Loughor later grew as a port, although competition from the larger and better-connected ports at Llanelli and Burry Port, meant that Loughor was always a small-scale maritime town. It's position alongside the narrowing of the Loughor Estuary meant it was an important river crossing, originally as a ford at low tide and a ferry when the tide was in. A wooden swing-bridge was built in 1833, when river traffic still used the estuary.[8] The arrival of the Railway in 1852 required the building of Loughor Viaduct, built from wooden trestles by Brunel, also originally featuring a swing-section. The viaduct was replaced by a steel and concrete structure in 2013.[9] A new road bridge of 1923 acknowledged the river was now closed to shipping, and this itself was replaced by the new A484 Loughor bridge in 1988.

Loughor Estuary and Burry Inlet, with vast areas of sandbanks and some of the highest tidal ranges in the world, has always had its share of risks. The town has had its own lifeboat station since 1969, situated near the road bridge. The current lifeboat is a Ribcraft 5.85m RIB.[10]

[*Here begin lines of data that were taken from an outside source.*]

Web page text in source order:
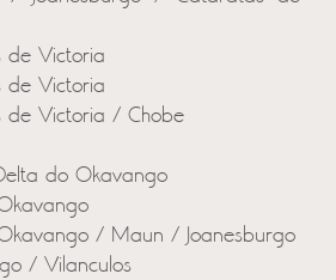
de Victoria
de Victoria
de Victoria / Chobe
do Okavango
/ Maun / Joanesburgo
/ Vilanculos

In the early 20th century the main industries were large tin and steel works, situated on both banks of the estuary. About 1800, John Vivian (1750–1826) of Truro, Cornwall, joined the Cheadle Brasswire Company as managing partner in the copper works at Loughor and Penclawdd. His family would go on to be key industrialists across the Swansea area, running copper-mining, copper-smelting and trading businesses, as Vivian & Sons, throughout the 19th century. At Ysbytty, on the other side of the river, the Spitty copper works of the early 19th century was succeeded by a major iron and tin-plate works which continued into the 1950s.[11][12] This employed large numbers of both men and women from Loughor, who would cross the estuary each day to get to work.[13]

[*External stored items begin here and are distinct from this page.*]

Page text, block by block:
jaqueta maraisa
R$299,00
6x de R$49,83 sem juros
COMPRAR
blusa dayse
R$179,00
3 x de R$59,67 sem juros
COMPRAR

Structure and amenities edit

Loughor town can be divided into two areas, defined by the present electoral wards of Lower Loughor and Upper Loughor, which have separate histories. Lower Loughor lies nearer the sea on low ground, Upper Loughor on higher ground. Loughor initially developed around the Norman castle in what is now the Lower Loughor ward. Upper Loughor began as a distinct settlement, initially around what is now the Glebe Road area, and became established as a separate town by the mid-19th century. Loughor today is mostly a commuter town for Swansea and Llanelli via the Loughor bridge, and has merged with the neighbouring town of Gorseinon.

The West Wales line crosses the River Loughor over the Loughor Viaduct to the west of the town. Loughor railway station was closed in 1960.

Local schools in the town include Tre Uchaf Primary School and Casllwchwr Primary School. Opposite the Tre Uchaf Primary is one of the sites of Gower College Swansea.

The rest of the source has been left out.